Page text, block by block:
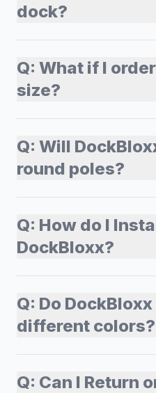
dock?
Q: What if I
size?
Q: Will
round poles?
Q: How do I
DockBloxx?
Q: Do
different colors?
Q: Can I Return
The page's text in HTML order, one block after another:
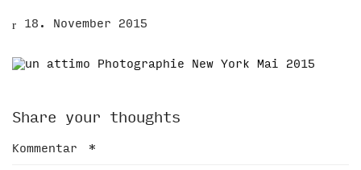
18. November 2015
Share your thoughts
Kommentar *
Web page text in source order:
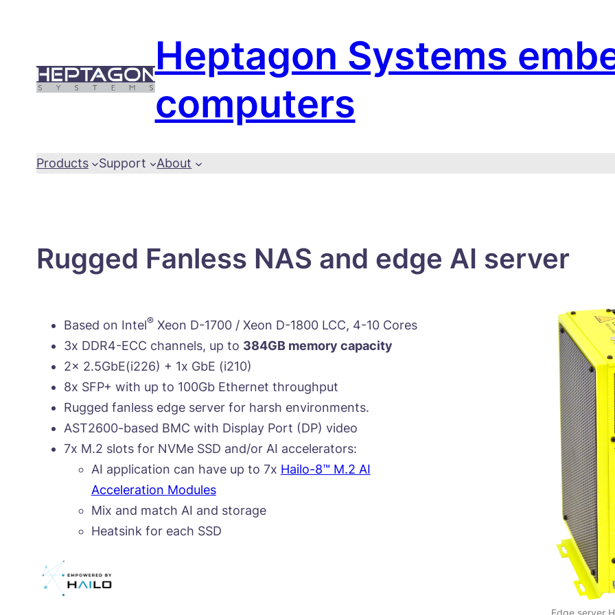
Heptagon Systems
computers
Products Support About
Rugged Fanless NAS and edge AI server
Based on Intel®Xeon D-1700 / Xeon D-1800 LCC, 4-10 Cores
3x DDR4-ECC channels, up to 384GB memory capacity
2x 2.5GbE(i226) + 1x GbE (i210)
8x SFP+ with up to 100Gb Ethernet throughput
Rugged fanless edge server for harsh environments.
AST2600-based BMC with Display Port (DP) video
7x M.2 slots for NVMe SSD and/or AI accelerators:
AI application can have up to 7x Hailo-8™ M.2 AI
Acceleration Modules
Mix and match AI and storage
Heatsink for each SSD

[Task] Full transcription of the material, exact in every line, without images.

[Response]
Page text, block by block:
dock?
Q: What if I
size?
Q: Will
round poles?
Q: How do I
DockBloxx?
Q: Do
different colors?
Q: Can I Return
The page's text in HTML order, one block after another:
18. November 2015
Share your thoughts
Kommentar *
Web page text in source order:
Heptagon Systems
computers
Products Support About
Rugged Fanless NAS and edge AI server
Based on Intel®Xeon D-1700 / Xeon D-1800 LCC, 4-10 Cores
3x DDR4-ECC channels, up to 384GB memory capacity
2x 2.5GbE(i226) + 1x GbE (i210)
8x SFP+ with up to 100Gb Ethernet throughput
Rugged fanless edge server for harsh environments.
AST2600-based BMC with Display Port (DP) video
7x M.2 slots for NVMe SSD and/or AI accelerators:
AI application can have up to 7x Hailo-8™ M.2 AI
Acceleration Modules
Mix and match AI and storage
Heatsink for each SSD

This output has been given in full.